Monday, Jul. 23, 1951

Soldier's Talk

The statesman of the week was a trench-coated soldier with a hand grenade taped to his shoulder harness. Almost from the moment the truce talks started in "neutral" Kaesong, General Matt Ridgway had chafed under a sense of an intolerable situation. The choice was to accept a long-drawn-out negotiation and daily humiliation, or to force a showdown.

The issue came to its sticking point on a dirt road to Kaesong, where Communist soldiers with Tommy guns halted a U.N. convoy because it included a truckload of reporters. That was but an incident. The larger fact was that the Communists were insolently creating an atmosphere of victors receiving the vanquished. In the swept-eaved building which used to be the Reai Bong Chang restaurant, the U.N.'s negotiators met under the guns of Communist guards. Unarmed, U.N. negotiators drove under a white flag where armed Communists let them drive.
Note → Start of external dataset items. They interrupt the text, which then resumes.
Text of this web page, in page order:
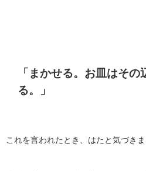
「 まかせる。 お皿はその
る。」
これを言われたとき、はたと気づきま
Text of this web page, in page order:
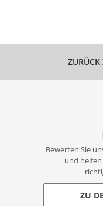
Bewerten Sie
und
ZU
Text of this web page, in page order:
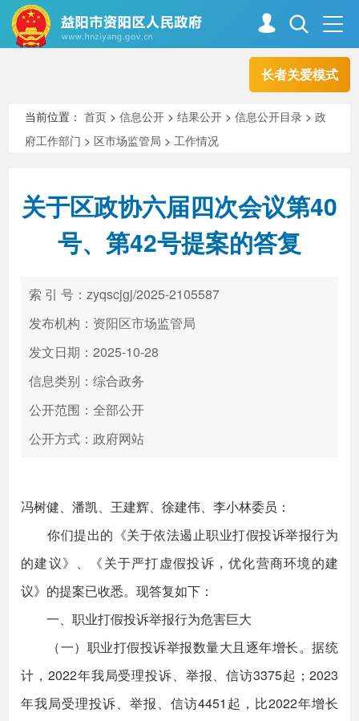
长者关爱模式
走进资阳
新闻中心 解读回应
政务服务
高效办成一件事
当前位置：首页 >信息公开 >结果公开 >信息公开目录 >政
府工作部门 > 区市场监管局 >工作情况
关于区政协六届四次会议第40
号、第42号提案的答复
索 引 号：zyqscjgj/2025-2105587
发布机构：资阳区市场监管局
发文日期：2025-10-28
信息类别：综合政务
公开范围：全部公开
公开方式：政府网站
冯树健、潘凯、王建辉、徐建伟、李小林委员：
你们提出的《关于依法遏止职业打假投诉举报行为
的建议》、《关于严打虚假投诉，优化营商环境的建
议》的提案已收悉。现答复如下：
一、职业打假投诉举报行为危害巨大
（一）职业打假投诉举报数量大且逐年增长。据统
计，2022年我局受理投诉、举报、信访3375起；2023
年我局受理投诉、举报、信访4451起，比2022年增长
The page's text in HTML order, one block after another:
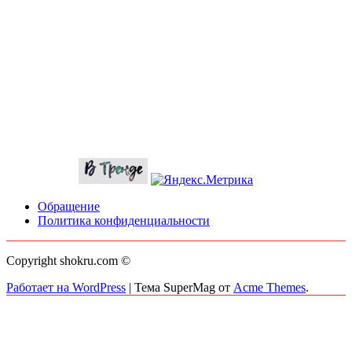
Обращение
Политика конфиденциальности
Copyright shokru.com ©
Работает на WordPress | Тема SuperMag от Acme Themes.
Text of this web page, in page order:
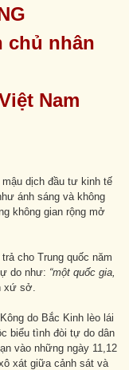
chủ nhân
Nam
dịch đầu tư kinh tế
ánh sáng và không
không gian rộng mở
cho Trung quốc năm
do như: “một quốc gia,
xứ sở.
do Bắc Kinh lèo lái
biểu tình đòi tự do dân
vào những ngày 11,12
xát giữa cảnh sát và
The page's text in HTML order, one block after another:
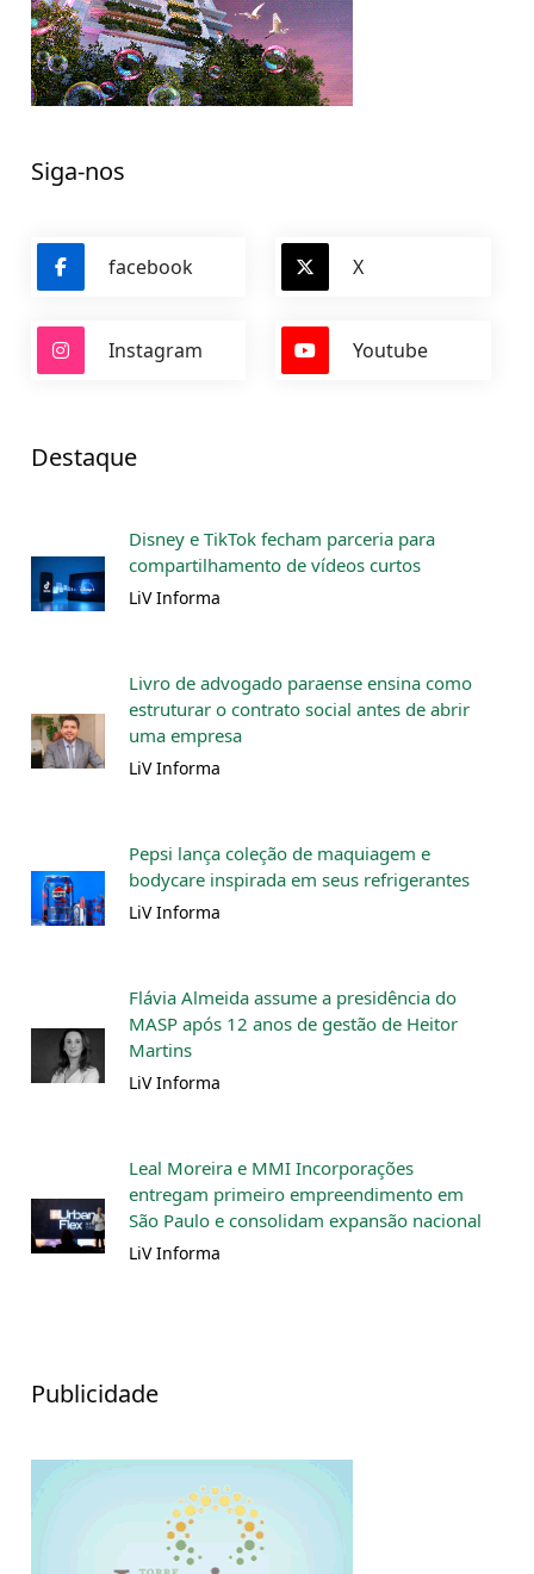
Siga-nos
facebook X
Instagram Youtube
Destaque
Disney e TikTok fecham parceria para
compartilhamento de vídeos curtos
LiV Informa
Livro de advogado paraense ensina como
estruturar o contrato social antes de abrir
uma empresa
LiV Informa
Pepsi lança coleção de maquiagem e
bodycare inspirada em seus refrigerantes
LiV Informa
Flávia Almeida assume a presidência do
MASP após 12 anos de gestão de Heitor
Martins
LiV Informa
Leal Moreira e MMI Incorporações
entregam primeiro empreendimento em
São Paulo e consolidam expansão nacional
LiV Informa
Publicidade

On his own initiative, Ridgway ordered talks suspended, and laid down his conditions. Washington backed up his decision.

It was the kind of talk that Americans approved and understood. Apparently, Communists understood it too. After three days of bluster, the Communists backed down. When the talking began again, Kaesong was truly a neutral city. Reported the U.N. delegates of the new truce discussions: "Some progress was made."